> _Aim of the task_
Lines from the line with "However, the results" to the line with "to see the priority" in the entries below, and only those, must be output exactly, with both ends included.

Records from a dataset:
────────

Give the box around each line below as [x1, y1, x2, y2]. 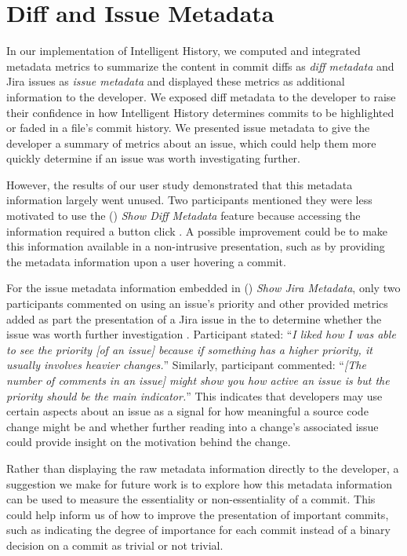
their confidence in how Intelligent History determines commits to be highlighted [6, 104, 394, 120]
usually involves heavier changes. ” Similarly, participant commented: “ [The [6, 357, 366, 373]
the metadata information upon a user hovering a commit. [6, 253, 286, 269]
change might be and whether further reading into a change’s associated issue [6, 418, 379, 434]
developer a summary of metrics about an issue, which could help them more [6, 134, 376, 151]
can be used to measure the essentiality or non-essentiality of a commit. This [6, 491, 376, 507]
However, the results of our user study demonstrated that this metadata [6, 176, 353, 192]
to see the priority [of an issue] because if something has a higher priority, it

────────

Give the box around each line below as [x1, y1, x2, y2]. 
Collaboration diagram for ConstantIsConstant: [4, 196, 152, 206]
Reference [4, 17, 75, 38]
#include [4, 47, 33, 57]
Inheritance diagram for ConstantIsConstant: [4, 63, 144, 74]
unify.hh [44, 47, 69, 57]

────────

> _Reply_
However, the results of our user study demonstrated that this metadata [6, 176, 353, 192]
to see the priority [of an issue] because if something has a higher priority, it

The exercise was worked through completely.